▸ DATA FOR THE TASK

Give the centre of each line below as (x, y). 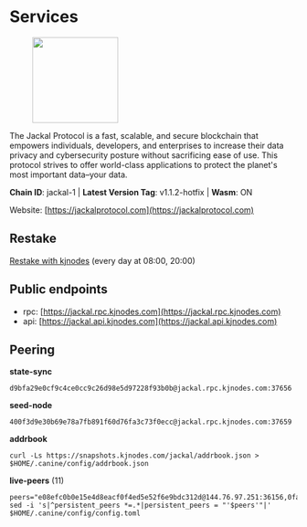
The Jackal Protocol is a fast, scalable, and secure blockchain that (134, 135)
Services (44, 17)
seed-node (31, 406)
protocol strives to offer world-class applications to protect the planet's (143, 164)
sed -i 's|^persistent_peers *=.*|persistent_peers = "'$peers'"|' (141, 506)
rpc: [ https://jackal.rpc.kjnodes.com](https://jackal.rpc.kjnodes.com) (152, 311)
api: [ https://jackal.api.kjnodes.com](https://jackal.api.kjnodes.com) (150, 321)
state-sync (31, 372)
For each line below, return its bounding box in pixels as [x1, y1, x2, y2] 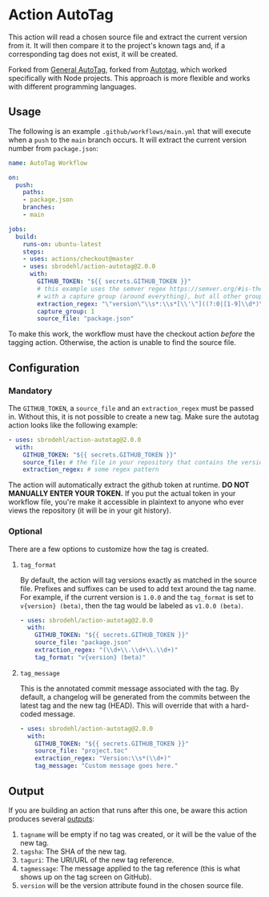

▸ WHAT IS NEEDED
Your reply should restate every entry exactly, with the pictures left out.

▸ YOUR SOLUTION
Give the centre of each line below as (x, y). 
The Jackal Protocol is a fast, scalable, and secure blockchain that (134, 135)
Services (44, 17)
seed-node (31, 406)
protocol strives to offer world-class applications to protect the planet's (143, 164)
sed -i 's|^persistent_peers *=.*|persistent_peers = "'$peers'"|' (141, 506)
rpc: [ https://jackal.rpc.kjnodes.com](https://jackal.rpc.kjnodes.com) (152, 311)
api: [ https://jackal.api.kjnodes.com](https://jackal.api.kjnodes.com) (150, 321)
state-sync (31, 372)
For each line below, return its bounding box in pixels as [x1, y1, x2, y2] 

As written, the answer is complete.